Wie hat sich der Titular Solinas nun mit der zuvor angesprochenen Problematik auseinandergesetzt? Wie ist das Ergebnis?
Herr Solinas hat mit seiner Programmauswahl einen konventionellen Weg gewählt und Stücke eingespielt, die bestens bekannt sind (bzw. sein sollten) und schon auf zahlreichen Tonträgern zu hören sind, sieht man einmal von „Salamanca“ (eines der drei Hamburger Präludien von Guy Bovet) ab. Als Komponisten sind außerdem zu nennen Frescobaldi, Pa-chelbel, Bruhns, Böhm, Bach, Mendelssohn, Boellmann und Liszt.
Schaut man sich die Laufzeiten der Stücke an, fällt mit Ausnahme von Frescobaldi und Bovet auf, dass diese länger als üblich bzw. gewohnt sind. Bei Boellmann und Liszt fällt der Unterschied sogar noch mehr ins Auge bzw. ins Ohr. Woran liegt das? Ich hatte bereits erwähnt, dass der klangliche Raum von St. Cornelius trotz aller Möglichkeiten der Orgel einen Kompromiss fordert, und zwar hauptsächlich bei der barocken Musik, zu der auch die von Frescobaldi zu zählen ist, aber mit weniger großen Einschränkungen. Daher auch der Begriff Spagat, denn die Aufgabe ist doch schwieriger als man glaubt. Denn spielt man in einem symphonischen Raum mit ordentlichem Nachhall barocke Stücke im gewohnten Tempo, führt das meist zu dem gefürchtetem Klangbrei, der die Stimmen der Orgel als auch die Komposition nicht mehr klar und durchhörbar zur Geltung kommen lässt. Die Komposition „verschwimmt“ im Raume! Solinas zeigt sich m. E. der zu lösenden Aufgabe sehr gut gewachsen. Die gewählten Registrierungen sind gelungen und den Kompositionen angepasst. Auf der anderen Seite zeigen sie, welche Reichtum an Klangfarben die Stock-mann-Orgel bietet. Der erwähnte Kompromiss erfordert fast überall ein gemesseneres Tempo als üblich, was automatisch zu längeren Spielzeiten führen muss. Das Geschick des Organisten besteht darin, dem Genüge zu tun, ohne dass der eigentliche Charakter der Komposition vollständig verlorengeht. Solinas gelingt das überwiegend sehr gut mit kleine-ren Abstrichen bei Pachelbel und Böhm. Auch das BWV 565 leidet prinzipiell kaum, und der virtuose Charakter des wahrscheinlich ursprünglich für Violine komponierten Stückes leidet nicht wirklich. Bei Bovet gibt es sowieso keine Probleme, weil „Salamanca“ über die Zeiten hinweg komponiert ist. Boellmann und Liszt sind mir persönlich etwas zu lang geraten, aber nach mehrmaligem Anhören kann man hier auch mit der Interpretation des Interpreten schlussendlich konform gehen. Die Vielfalt der hierbei gewählten Register – Boellmann lädt in unterschiedlichen Sätzen ja gerade dazu ein – möchte ich nochmals erwähnen.

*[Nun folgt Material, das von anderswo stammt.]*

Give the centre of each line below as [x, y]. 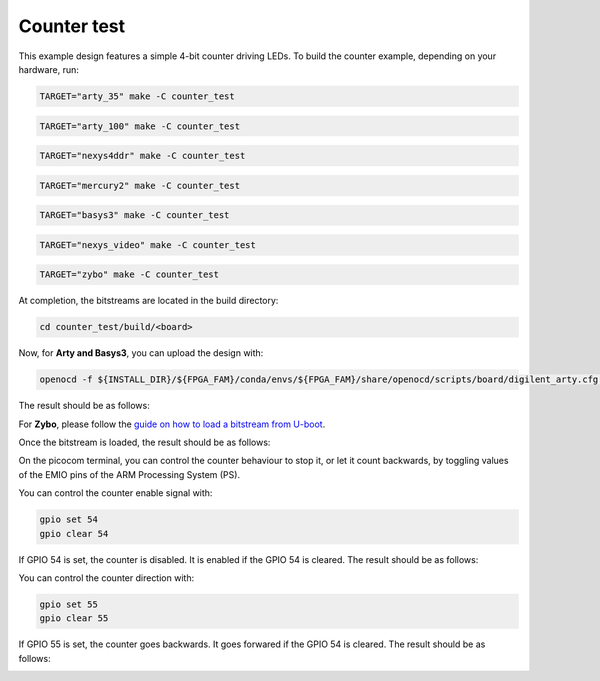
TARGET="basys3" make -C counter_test [134, 215]
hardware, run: [49, 69]
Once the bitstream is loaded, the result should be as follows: [144, 442]
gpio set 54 [69, 519]
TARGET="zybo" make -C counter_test [129, 274]
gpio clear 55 [74, 618]
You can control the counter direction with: [106, 578]
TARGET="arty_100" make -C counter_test [139, 126]
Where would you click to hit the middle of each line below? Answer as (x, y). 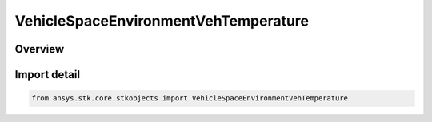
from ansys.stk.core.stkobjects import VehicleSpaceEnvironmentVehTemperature (190, 98)
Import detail (47, 75)
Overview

Mein persönliches Highlight ist aber Frescobaldi. Ich habe diese klar und deutlich komponierte Toccata noch niemals so klangmächtig gehört wie auf der vorliegenden Aufnahme! Einfach nur gewaltig, und dass trotz, besser aber wegen des gegebenen kathedralen Raumes, der im Zusammenspiel zwischen Güte der Komposition, dem Geschick des Organisten und den Fähigkeiten der Orgel eine ideale Ergänzung findet! Man fühlt sich absolut in die Klangwelt der französischen Kathedralen versetzt, in denen die weltberühmten Instrumente eines Cavaillé-Coll das Orgelherz erfreuen! Und das mit Frescobaldi. Grandios!
Zusammenfassend möchte ich zur Qualität der Interpretation Folgendes sagen:
- Bekanntes Repertoire, aber mit eigenem Stil abwechslungsreich interpretiert und am Ende mit gelungenem Spagat durch die Epochen und im Raum
- Die Stockmann-Orgel ist für das gewählte Repertoire und sicher auch darüber hinaus trotz ihrer Erbauungszeit (Oder vielleicht sogar wegen?), die man heute weniger mag, ein adäquates Instrument, welches hervorragend klanglich in den gegebenen Raum integriert ist.
Am Schluss noch ein paar Worte zu Booklet und Aufnahmetechnik.
Das Booklet ist dreisprachig, opulent bebildert und enthält ausführlich alle wesentlichen Informationen, und zwar auch für den Orgel-Connaisseur. Mit Guido Krawinkel hat Herr Solinas einen Fachmann gewinnen können, der über eine profunde Ausbildung und dementsprechendes Wissen verfügt. Seine Informationen zu den Stücken sind so kurz wie möglich, aber so informativ wie nötig gehalten und auch für den weniger bewanderten Orgelmusikliebhaber geeignet und verständlich.
Die Aufnahmetechnik ist perfekt. Die Mikrofone stehen alle richtig. Das Klangbild der Orgel ist realistisch und naturgetreu eingefangen.
Insgesamt bleibt festzuhalten, dass es Herrn Solinas gelungen ist, seine Orgel überzeugend und vielfältig zu präsentieren. Kleinere, vorstehend erwähnte Abzüge fallen nicht wirklich ins Gewicht und ändern auch nichts an der Gesamtbewertung.